# Coca Cola Cushing Oklahoma



## Cdonohew (Mar 27, 2010)

Found a bottle today embossed "OH MIN" coca cola bottling company Cushing, Oklahoma 1948. Does anyone know anything about "OH MIN"


----------



## SODAPOPBOB (Mar 27, 2010)

Cdonohew ~

 Welcome to the club"

 You've captured my interest, but I am a little confused on the "OH MIN."  Can you post a photo of it, or perhaps explain in more detail where (which I am assuming by the 1948 date is a 6 oz hobbleskirt) this info is located? Side? Bottom? etc.

 Thanks a lot,

 SODAPOPBOB


----------



## Cdonohew (Mar 27, 2010)

It says 8 ounces the OH Min is slanted on the front. I don't know if you can quite see it in the pic. Thank for any help you can give me.


----------



## Cdonohew (Mar 27, 2010)

Here is another photo of the OH MIN bottle.


----------



## Cdonohew (Mar 27, 2010)

Now I think the 1948 is really a 0948 on the bottom of the bottle.


----------



## SODAPOPBOB (Mar 27, 2010)

Cdonohew ~

 Nice bottle, and one that I have never seen. It's definitely a "fruit flavor" bottle used by a Cushing, Oklahoma Coca Cola bottler. But it has all the earmarks of being a 1920s design. Most soda bottles in the 1940s had already switched over to the painted labels (ACLs) by this time. Where on it does it say 1948?

 Thanks again,

 SPB


----------



## Cdonohew (Mar 27, 2010)

On the bottom of the bottle I think it actually is  0 or a 6 9481, my husband got out the magnifying glass.  We dug it up with a 1934 license tag. 

 Thanks for your help.


----------



## SODAPOPBOB (Mar 27, 2010)

Thanks. 

 Those numbers are probably mold and/or bottling designations. I'm sure it's from either the mid to late 1920s or early 1930s, and is a fruit flavor bottle. But other than that, this one has me stumped! Maybe someone else will come up with something more substantial. In the meantime, please bare in mind there were literally hundreds of this type of bottle being produced at the time, and can be a real challenge to properly identify. About the only thing I came up with was the word "Ohmin," which appears to be a Choctaw Native American word. I know the Choctaw were located in Oklahoma, but other than that I don't know what the word means, or for certain if it's actually a for-real Choctaw word.

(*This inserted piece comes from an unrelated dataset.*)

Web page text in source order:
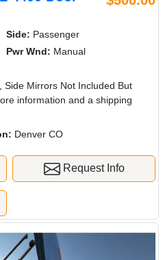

 If I come up with anything else to "confuse" you with, I'm pretty good at the sort of thing and won't hesitate to let you know. LOL

 Thanks for sharing. I'm sure someone will recognize it soon.

 SPB


----------



## Cdonohew (Mar 27, 2010)

Thanks so much for your help. I will check out the Choctaw connection. Cushing is really in the Creek Nation so maybe I'll try there also. Thank you again for your time. Hope to discover more about this bottle and will continue digging in the area for more.


----------



## Oklabottles (Mar 31, 2010)

Roy mize forum member SodaPop would know exactly what you need to know I have never seen this one I live only 40 miles from cushing and have seen a handfull of other art deco bottles from there such as crush,nu-icy,squeeze, ect. some Oklahoma decoscan be very valuable to local colectors and some worthless depends more on the collectors than the bottle itself but soda pop would know.


----------



## Cdonohew (Mar 31, 2010)

Thanks for the info, I am also in Ok I dug the bottle up in Pawnee County. If you have further info please share with me. I am doing further research on the bottle. You are right it only worth as much as someone is willing to pay. Thanks again.


----------



## SODAPOPBOB (Mar 31, 2010)

I realize the image below is not your "exact" bottle. But while searching through some of my Top-Secret files I came across it, and thought it was "similar" enough to be worth sharing. The file I'm referring to has dozens of such patent designs on Deco/Designer bottles from 1910 thru 1950. But this was the only one that was even remotely similar and had the angled ribbon design across the front. It is a "Root" bottle from 1924. I'm not sure how much this will help, but hopefully it is a step in the right direction. Your OH-MIN bottle has captured my attention, and I would really like to see it get identified, etc.

 By the way ... 

 Are the letters seperated like this? .......... OH MIN
 Or one word like this? ............................OHMIN
 Or with a dash like this? .........................OH-MIN

 I can't quite tell from the photos.

 Thanks again,

 SPB


----------



## Cdonohew (Mar 31, 2010)

That is very much like the bottle but this one is nubby (sorry I don't know the term) the vertical lines aren't there. It is embossed in the Ribbon OH MIN.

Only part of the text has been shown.